Pour le dire en termes textuels, la disposition de l’article 24 de la constitution selon laquelle « Le Parlement (…) contrôle l’action du Gouvernement » et « évalue les politiques publiques » revêt ici une portée nouvelle : ensemble avec les dispositions de l’ordonnance du 17 novembre 1958, elle a permis à la commission d’enquête, sans jamais sortir de son rôle et spécialement sans jamais empiéter sur l’enquête judiciaire, de véritablement contrôler l’action gouvernementale et de remettre en cause – sans « l’engager » au sens étroit d’une motion de censure – sa responsabilité politique[3]. Disons-le sans ambages : cette évolution est heureuse. Elle corrige quelque peu le déséquilibre causé dans les institutions par l’irresponsabilité présidentielle et par le fait (ultra) majoritaire qui joue actuellement à plein pour éviter tout contrôle de l’Assemblée Nationale sur le Gouvernement. On voit ici les limites de l’article 49, qui est loin d’épuiser la question de la responsabilité politique dans la Constitution. C’est depuis le Sénat (parent pauvre, chacun le sait, de l’article 49) et par la voie d’une « simple » commission d’enquête, qu’a été rendue possible ce qu’on pourrait appeler la mise en cause d’une « responsabilité informelle », ou si l’on préfère d’un « effet de responsabilité ». Le contrôle exercé ne peut pas ne pas être un contrôle politique. Et du contrôle politique à la remise en question de la responsabilité politique, il n’y a qu’un pas, ou, dirons-nous plutôt, il ne saurait y avoir de cloisonnement total. C’est le contexte politique (majorité différente au Sénat et à l’Assemblée) sans parler de l’habileté des personnes ayant diligenté l’action de la commission sénatoriale, qui le permet aujourd’hui. La conclusion est donc que le régime parlementaire est flexible, qu’il ne se réduit pas à des procédures écrites, et que la responsabilité politique ne s’y ramène certainement pas à des motions de censure ou à des questions de confiance. Mais cela, qu’on ne s’y trompe pas, c’est l’enseignement que nous livre toute l’histoire du régime parlementaire…
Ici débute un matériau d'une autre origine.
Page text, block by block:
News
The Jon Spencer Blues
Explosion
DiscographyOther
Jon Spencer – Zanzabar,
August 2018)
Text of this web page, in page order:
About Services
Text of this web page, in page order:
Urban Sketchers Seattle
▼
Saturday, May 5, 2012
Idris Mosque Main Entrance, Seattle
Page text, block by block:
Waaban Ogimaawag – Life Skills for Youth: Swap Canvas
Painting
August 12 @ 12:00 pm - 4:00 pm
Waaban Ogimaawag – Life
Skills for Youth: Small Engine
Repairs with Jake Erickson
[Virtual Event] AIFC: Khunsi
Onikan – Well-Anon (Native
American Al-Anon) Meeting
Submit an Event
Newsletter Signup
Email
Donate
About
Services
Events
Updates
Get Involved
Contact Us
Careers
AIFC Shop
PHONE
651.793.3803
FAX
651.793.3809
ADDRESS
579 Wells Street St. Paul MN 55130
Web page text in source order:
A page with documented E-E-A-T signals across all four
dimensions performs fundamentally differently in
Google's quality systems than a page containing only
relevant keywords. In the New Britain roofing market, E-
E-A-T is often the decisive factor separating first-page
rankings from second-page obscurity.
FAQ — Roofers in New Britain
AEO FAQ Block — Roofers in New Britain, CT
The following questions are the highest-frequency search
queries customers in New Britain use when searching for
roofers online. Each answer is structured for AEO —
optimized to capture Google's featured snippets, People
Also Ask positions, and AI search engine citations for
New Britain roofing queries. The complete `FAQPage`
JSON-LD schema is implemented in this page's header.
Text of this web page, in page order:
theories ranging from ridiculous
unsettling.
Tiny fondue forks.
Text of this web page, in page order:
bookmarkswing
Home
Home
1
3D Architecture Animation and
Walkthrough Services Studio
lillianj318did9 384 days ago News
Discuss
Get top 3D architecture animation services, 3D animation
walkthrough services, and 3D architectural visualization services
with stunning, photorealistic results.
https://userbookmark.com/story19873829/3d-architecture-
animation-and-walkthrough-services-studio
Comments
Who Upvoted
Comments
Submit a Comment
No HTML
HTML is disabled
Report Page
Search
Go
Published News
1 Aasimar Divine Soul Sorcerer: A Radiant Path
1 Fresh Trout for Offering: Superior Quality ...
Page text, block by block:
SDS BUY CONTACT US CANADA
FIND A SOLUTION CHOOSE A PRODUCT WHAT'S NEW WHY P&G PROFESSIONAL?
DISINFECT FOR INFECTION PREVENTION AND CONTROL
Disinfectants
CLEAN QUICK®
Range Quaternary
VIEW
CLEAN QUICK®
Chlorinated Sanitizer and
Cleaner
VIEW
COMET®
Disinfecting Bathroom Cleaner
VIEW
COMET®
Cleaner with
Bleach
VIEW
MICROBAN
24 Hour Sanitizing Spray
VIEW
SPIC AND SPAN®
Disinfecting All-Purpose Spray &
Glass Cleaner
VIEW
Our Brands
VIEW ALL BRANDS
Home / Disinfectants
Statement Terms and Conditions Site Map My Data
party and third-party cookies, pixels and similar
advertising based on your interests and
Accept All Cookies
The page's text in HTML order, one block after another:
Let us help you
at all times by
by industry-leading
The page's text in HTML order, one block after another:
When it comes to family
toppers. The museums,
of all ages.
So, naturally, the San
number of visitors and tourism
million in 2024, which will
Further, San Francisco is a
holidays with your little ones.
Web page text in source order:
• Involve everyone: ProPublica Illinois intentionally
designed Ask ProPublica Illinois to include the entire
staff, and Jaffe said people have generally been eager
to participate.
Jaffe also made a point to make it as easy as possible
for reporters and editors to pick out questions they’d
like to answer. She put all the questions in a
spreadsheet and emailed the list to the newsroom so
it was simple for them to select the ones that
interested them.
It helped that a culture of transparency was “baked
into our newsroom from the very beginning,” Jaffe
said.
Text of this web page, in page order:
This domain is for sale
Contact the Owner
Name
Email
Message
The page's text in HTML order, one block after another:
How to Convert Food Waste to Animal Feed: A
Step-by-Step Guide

Il est important de remarquer que cette évolution a été rendue possible par la bonne volonté du Président lui-même, qui a « autorisé » (CR, 26 juillet, audition d’Alexis Kohler) ses collaborateurs à venir s’exprimer devant les commissions d’enquête parlementaires. Cette autorisation n’était pas nécessaire en droit. Mais en pratique, elle constitue un « revirement de précédent », au regard des refus opposés – ou des purs et simples renoncements des commissions concernées – dans les années 1990 (non présentation de G. Ménage en 1992) et dans les années 2000 (Mme Cécilia Sarkozy en 2007). Cela rend d’autant plus singulières les réactions, assez vives, du Président lui-même, et de plusieurs de ses ministres (M. Castaner parlant de « destitution », Mme Belloubet de menace pour la séparation des pouvoirs, M. Griveaux remettant en cause la déontologie du président de la commission des lois du Sénat). Conforme à la tradition « hyperprésidentialiste » du régime, un refus pur et simple de déférer aux convocations des commissions d’enquêtes parlementaires aurait mis fin au problème. La boite de Pandore a été désormais ouverte par l’Exécutif lui-même. C’est à sa manière un signe intéressant que le système peut évoluer et que ni l’irresponsabilité totale, ni la lecture (fausse) de la séparation des pouvoirs en termes d’une hypothétique « muraille de Chine » entourant le palais de l’Élysée ne sont la conséquence indispensable des règles écrites. Elles sont susceptibles d’évoluer. Le régime de la Cinquième République – dont on finissait par oublier qu’il était aussi parlementaire – s’est, de lui-même quelque peu rééquilibré. Très légèrement, certes, mais en la matière, même de petites doses sont bénéfiques au patient.

 

[1] Compte-Rendu de la Commission des lois, 26 juillet 2018. Ci-après : CR.

[2] Mes italiques.

[3] Cet aspect des choses a été particulièrement marqué lors de la (très intéressante) audition du Ministre de l’Intérieur, M. Gérard Collomb, le 30 juillet 2018. Les autres auditions montrent par ailleurs la complète porosité entre contrôle de l’action de l’administration et ce que j’appelle ici « contrôle politique ».